El profesor rebuscó en la americana que
descansaba a su lado en el asiento, y extrajo su cartera de piel del bolsillo
interior. La abrió, barajando ante los ojos de Trives varias tarjetas. Este
observó que una de ellas era un carné de Biblioteca de la Universidad de
Suffolk, curso 1998/99. Figuraba el nombre y cargo del profesor, lecturer, junto a su fotografía matasellada.
–¿Esto no le parece suficiente? No hallará
dificultad en comprobarlo buscando en Internet, o en cualquier anuario de la
universidad. Pero, espere, tengo algo mejor para usted. Esto, seguro que le
demostrará que no le engaño.
Dio vuelta a la americana y de otro bolsillo
interior extrajo un sobre pequeño. Abrió la solapa. En su interior había una suerte
de cartulina brillante y oscura. Se la entregó a Esteban, quien la tomó con una
mano y depositó su bebida en la mesa con la otra. Al primer vistazo, abrió mucho
los ojos, separando el objeto a tres cuartas de su rostro para ver mejor.
Luego, sin apartar la vista, movió la cabeza, parpadeando nerviosamente.
–¡Uf! ¿Qué demonios es esto?
Demianovich arrugó con gesto perverso los labios.
Sus mofletes pecosos, gordezuelos como los de un chiquillo, resplandecían de
satisfacción.
–Mírela, mírela bien. ¿Qué le sugiere la
imagen?
–Parece… –Trives volvió a tomar su copa y dio
un trago rápido.
–Dígalo.
–Un fotograma de una película. Un… Cristo, como
en tres dimensiones. Esa perspectiva, esos colores. ¿Qué es? ¿Un holograma?

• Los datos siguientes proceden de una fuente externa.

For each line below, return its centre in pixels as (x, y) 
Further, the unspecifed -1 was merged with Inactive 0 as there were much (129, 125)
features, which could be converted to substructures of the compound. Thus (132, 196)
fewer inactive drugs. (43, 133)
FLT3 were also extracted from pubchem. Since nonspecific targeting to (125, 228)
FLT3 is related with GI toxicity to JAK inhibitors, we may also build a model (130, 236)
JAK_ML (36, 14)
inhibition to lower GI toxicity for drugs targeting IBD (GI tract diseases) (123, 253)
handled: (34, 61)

–¿De qué habla? ¿Con esa viveza, esos colores?
Si se fija usted bien se dará cuenta de que no puede tratarse de un holograma.
Trives negaba con la cabeza, sin comprender. En
ese momento se dio cuenta de que Matheus los observaba desde la barra con sumo
interés.
–¿No lo ve, amigo Trives? –insistió el
científico–. Usted es español, y debe ser cristiano, presupongo. ¿Acaso no
debería persignarse? ¡Lo está viendo!
Esteban miraba al profesor estupefacto, pero al
punto se suscitó su indignación. Esgrimió defensivamente su copa.

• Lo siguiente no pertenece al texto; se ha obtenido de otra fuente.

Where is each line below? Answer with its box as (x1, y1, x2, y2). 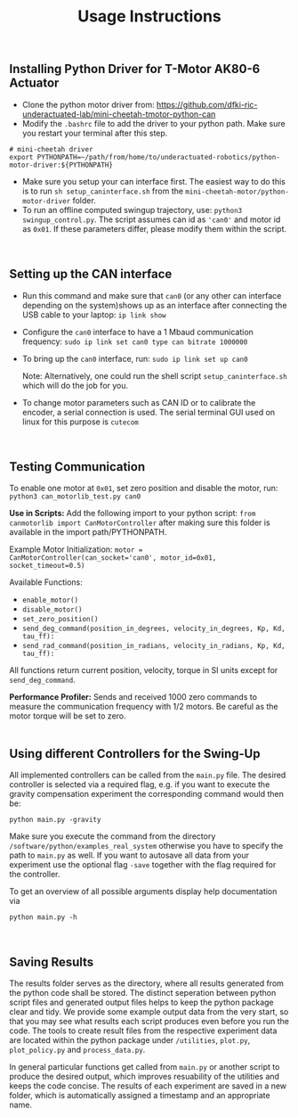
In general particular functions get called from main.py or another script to (9, 1062, 280, 1072)
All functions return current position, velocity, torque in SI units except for (9, 665, 278, 676)
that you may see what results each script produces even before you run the (9, 1016, 290, 1026)
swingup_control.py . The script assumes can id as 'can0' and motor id (21, 214, 281, 225)
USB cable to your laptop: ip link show (21, 309, 166, 320)
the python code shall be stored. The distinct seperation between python (9, 988, 277, 998)
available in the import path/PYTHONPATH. (9, 527, 167, 538)
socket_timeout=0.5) (9, 562, 86, 571)

–What the hell do you mean, sir?
–Fíjese, vamos, vamos. ¡Podría
tratarse del propio Cristo! ¡El mismísimo Jesús de Nazareth en la cruz! Pero,
escúcheme bien: de su imagen exacta y verídica. Él en persona. El dios hecho hombre
que vivió en Galilea hace dos mil años.
Trives volvió a mirar la tarjeta, sujetando el vermú con
la otra mano. Luego miró al hombre de hito en hito. Le devolvió la tarjeta, y
simplemente le salió una torpe risotada.
–Ese acento suyo tan peculiar –dijo al serenarse–.

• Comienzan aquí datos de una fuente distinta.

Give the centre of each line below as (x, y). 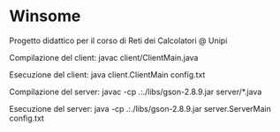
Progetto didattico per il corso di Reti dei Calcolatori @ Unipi (118, 40)
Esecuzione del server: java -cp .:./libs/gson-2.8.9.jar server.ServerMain (140, 108)
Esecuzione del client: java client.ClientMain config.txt (107, 74)
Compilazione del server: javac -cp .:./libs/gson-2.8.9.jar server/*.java (136, 92)
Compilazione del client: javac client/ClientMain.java (104, 57)
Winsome (45, 16)

¿De dónde demonios es usted, profesor Demianovich?
Éste ni se inmutó. Era evidente que no lo tenía
todo perdido.
–Comprendo. Es una larga historia. Casi hablo
mejor el francés. Verá, resulta que me crié en Nueva Orleáns. ¿Conoce la
ciudad? ¡Oh! ¿Tampoco en esto me cree? Bueno, ahora vivo en otra ciudad,
Providence, Rhode Island. ¿La conoce? Créame, es usted maravilloso. Escúcheme bien:
tiene usted que venir a vernos. ¡Está invitado!